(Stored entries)
===============

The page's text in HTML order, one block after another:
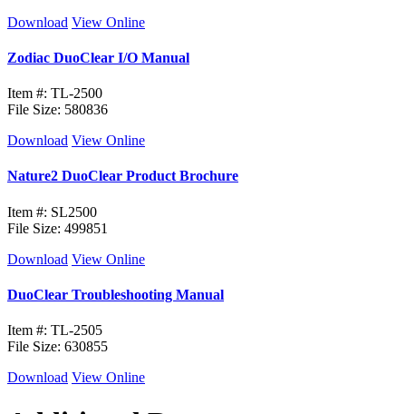
Download View Online
Zodiac DuoClear I/O Manual
Item #: TL-2500
File Size: 580836
Download View Online
Nature2 DuoClear Product Brochure
Item #: SL2500
File Size: 499851
Download View Online
DuoClear Troubleshooting Manual
Item #: TL-2505
File Size: 630855
Download View Online
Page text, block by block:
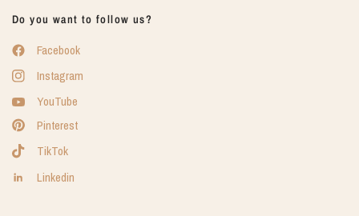
Do you want to follow us?
Facebook
Instagram
YouTube
Pinterest
TikTok
Linkedin
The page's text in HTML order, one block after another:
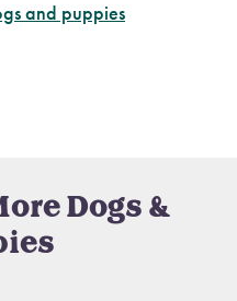
and puppies
Dogs &
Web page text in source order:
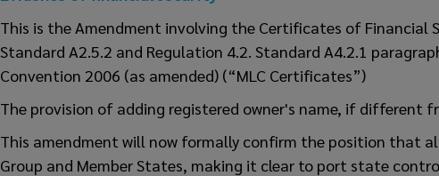
This is the Amendment involving the Certificates of Financial
Standard A2.5.2 and Regulation 4.2. Standard A4.2.1
Convention 2006 (as amended) (“MLC Certificates”)
The provision of adding registered owner's name, if different
This amendment will now formally confirm the position that
Group and Member States, making it clear to port state
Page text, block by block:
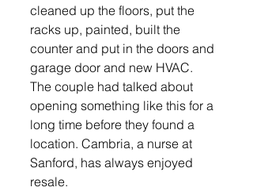
cleaned up the floors, put the
racks up, painted, built the
counter and put in the doors and
garage door and new HVAC.
The couple had talked about
opening something like this for a
long time before they found a
location. Cambria, a nurse at
Sanford, has always enjoyed
resale.
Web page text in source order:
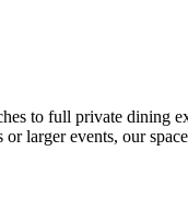
to full private dining
larger events, our
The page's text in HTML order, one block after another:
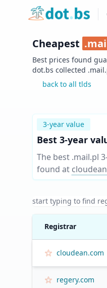
Home
Cheapest .
Best prices found
dot.bs collected .
back to all tlds
3-year value
Best 3-year
The best .mail.pl
found at
Registrar
cloudean.com
regery.com
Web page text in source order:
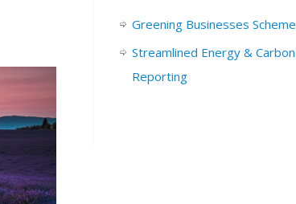
Greening Businesses Scheme
Streamlined Energy & Carbon
Reporting
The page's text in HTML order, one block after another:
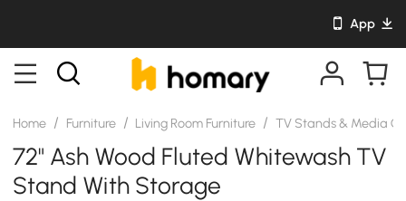
App
Home / Furniture / Living Room Furniture / TV Stands & Media
72" Ash Wood Fluted Whitewash TV
Stand With Storage
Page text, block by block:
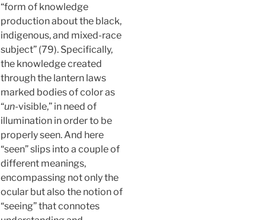
“form of knowledge
production about the black,
indigenous, and mixed-race
subject” (79). Specifically,
the knowledge created
through the lantern laws
marked bodies of color as
“un-visible,” in need of
illumination in order to be
properly seen. And here
“seen” slips into a couple of
different meanings,
encompassing not only the
ocular but also the notion of
“seeing” that connotes
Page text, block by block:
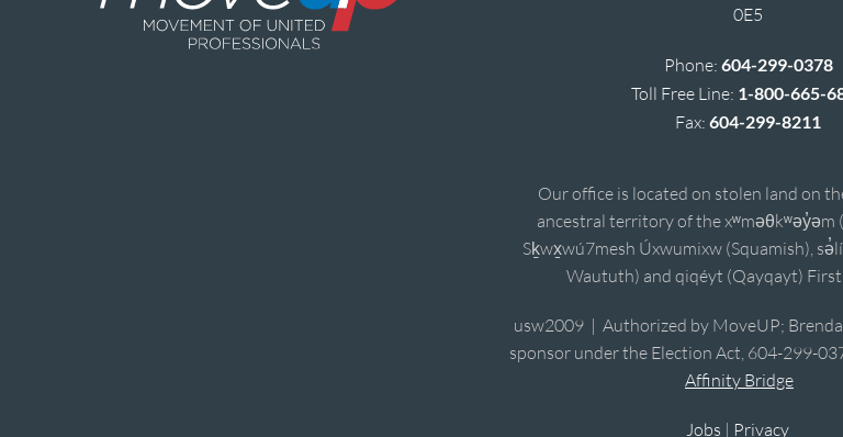
0E5
Phone: 604-299-0378
Toll Free Line: 1-800-665-
Fax:604-299-8211
Our office is located on stolen land on
ancestral territory of the xʷməθkʷəy̓əm
Sḵwx̱wú7mesh Úxwumixw (Squamish),
Waututh) and qiqéyt (Qayqayt)
usw2009 | Authorized by MoveUP;
sponsor under the Election Act, 604-299-
Affinity Bridge
Jobs | Privacy
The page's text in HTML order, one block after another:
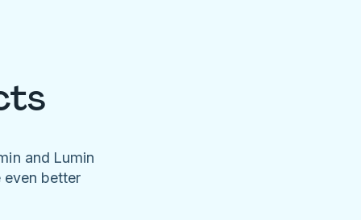
and Lumin
even better
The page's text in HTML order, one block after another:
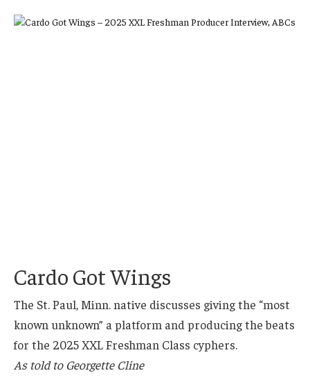
Cardo Got Wings
The St. Paul, Minn. native discusses giving the “most
known unknown” a platform and producing the beats
for the 2025 XXL Freshman Class cyphers.
As told to Georgette Cline
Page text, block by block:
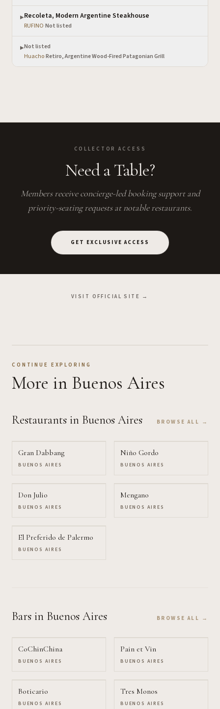
▶Recoleta, Modern Argentine Steakhouse
RUFINO·Not listed
▶Not listed
Huacho·Retiro, Argentine Wood-Fired Patagonian Grill
COLLECTOR ACCESS
Need a Table?
Members receive concierge-led booking support and
priority-seating requests at notable restaurants.
GET EXCLUSIVE ACCESS
VISIT OFFICIAL SITE →
CONTINUE EXPLORING
More in Buenos Aires
Restaurants in Buenos Aires BROWSE ALL →
Gran Dabbang
BUENOS AIRES
Niño Gordo
BUENOS AIRES
Don Julio
BUENOS AIRES
Mengano
BUENOS AIRES
El Preferido de Palermo
BUENOS AIRES
Bars in Buenos Aires BROWSE ALL →
CoChinChina
BUENOS AIRES
Pain et Vin
BUENOS AIRES
Boticario
BUENOS AIRES
Tres Monos
BUENOS AIRES
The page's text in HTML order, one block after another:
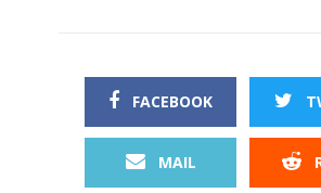
FACEBOOK
MAIL
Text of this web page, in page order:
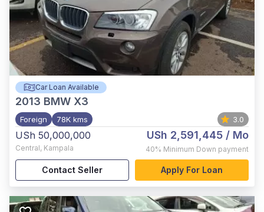
Car Loan Available
2013 BMW X3
Foreign 78K kms 3.0
USh 50,000,000
Central, Kampala
USh 2,591,445 / Mo
40% Minimum Down payment
Contact Seller Apply For Loan
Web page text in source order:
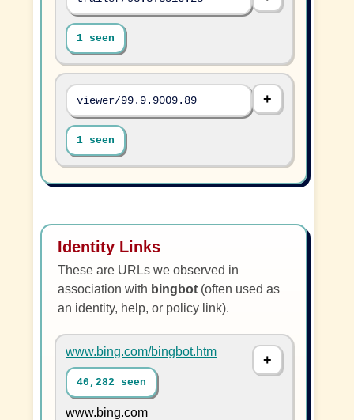
1 seen
viewer/99.9.9009.89
1 seen
Identity Links
These are URLs we observed in
association with bingbot (often used as
an identity, help, or policy link).
www.bing.com/bingbot.htm
40,282 seen
www.bing.com

===============

* YOUR GOAL *
Omitting all images, retype each line of the records precisely.

* REPLY *
The page's text in HTML order, one block after another:
Download View Online
Zodiac DuoClear I/O Manual
Item #: TL-2500
File Size: 580836
Download View Online
Nature2 DuoClear Product Brochure
Item #: SL2500
File Size: 499851
Download View Online
DuoClear Troubleshooting Manual
Item #: TL-2505
File Size: 630855
Download View Online
Page text, block by block:
Do you want to follow us?
Facebook
Instagram
YouTube
Pinterest
TikTok
Linkedin
The page's text in HTML order, one block after another:
and puppies
Dogs &
Web page text in source order:
This is the Amendment involving the Certificates of Financial
Standard A2.5.2 and Regulation 4.2. Standard A4.2.1
Convention 2006 (as amended) (“MLC Certificates”)
The provision of adding registered owner's name, if different
This amendment will now formally confirm the position that
Group and Member States, making it clear to port state
Page text, block by block:
cleaned up the floors, put the
racks up, painted, built the
counter and put in the doors and
garage door and new HVAC.
The couple had talked about
opening something like this for a
long time before they found a
location. Cambria, a nurse at
Sanford, has always enjoyed
resale.
Web page text in source order:
to full private dining
larger events, our
The page's text in HTML order, one block after another:
Home
Cheapest .
Best prices found
dot.bs collected .
back to all tlds
3-year value
Best 3-year
The best .mail.pl
found at
Registrar
cloudean.com
regery.com
Web page text in source order:
Greening Businesses Scheme
Streamlined Energy & Carbon
Reporting
The page's text in HTML order, one block after another:
App
Home / Furniture / Living Room Furniture / TV Stands & Media
72" Ash Wood Fluted Whitewash TV
Stand With Storage
Page text, block by block:
“form of knowledge
production about the black,
indigenous, and mixed-race
subject” (79). Specifically,
the knowledge created
through the lantern laws
marked bodies of color as
“un-visible,” in need of
illumination in order to be
properly seen. And here
“seen” slips into a couple of
different meanings,
encompassing not only the
ocular but also the notion of
“seeing” that connotes
Page text, block by block:
0E5
Phone: 604-299-0378
Toll Free Line: 1-800-665-
Fax:604-299-8211
Our office is located on stolen land on
ancestral territory of the xʷməθkʷəy̓əm
Sḵwx̱wú7mesh Úxwumixw (Squamish),
Waututh) and qiqéyt (Qayqayt)
usw2009 | Authorized by MoveUP;
sponsor under the Election Act, 604-299-
Affinity Bridge
Jobs | Privacy
The page's text in HTML order, one block after another:
and Lumin
even better
The page's text in HTML order, one block after another:
Cardo Got Wings
The St. Paul, Minn. native discusses giving the “most
known unknown” a platform and producing the beats
for the 2025 XXL Freshman Class cyphers.
As told to Georgette Cline
Page text, block by block:
▶Recoleta, Modern Argentine Steakhouse
RUFINO·Not listed
▶Not listed
Huacho·Retiro, Argentine Wood-Fired Patagonian Grill
COLLECTOR ACCESS
Need a Table?
Members receive concierge-led booking support and
priority-seating requests at notable restaurants.
GET EXCLUSIVE ACCESS
VISIT OFFICIAL SITE →
CONTINUE EXPLORING
More in Buenos Aires
Restaurants in Buenos Aires BROWSE ALL →
Gran Dabbang
BUENOS AIRES
Niño Gordo
BUENOS AIRES
Don Julio
BUENOS AIRES
Mengano
BUENOS AIRES
El Preferido de Palermo
BUENOS AIRES
Bars in Buenos Aires BROWSE ALL →
CoChinChina
BUENOS AIRES
Pain et Vin
BUENOS AIRES
Boticario
BUENOS AIRES
Tres Monos
BUENOS AIRES
The page's text in HTML order, one block after another:
FACEBOOK
MAIL
Text of this web page, in page order:
Car Loan Available
2013 BMW X3
Foreign 78K kms 3.0
USh 50,000,000
Central, Kampala
USh 2,591,445 / Mo
40% Minimum Down payment
Contact Seller Apply For Loan
Web page text in source order:
1 seen
viewer/99.9.9009.89
1 seen
Identity Links
These are URLs we observed in
association with bingbot (often used as
an identity, help, or policy link).
www.bing.com/bingbot.htm
40,282 seen
www.bing.com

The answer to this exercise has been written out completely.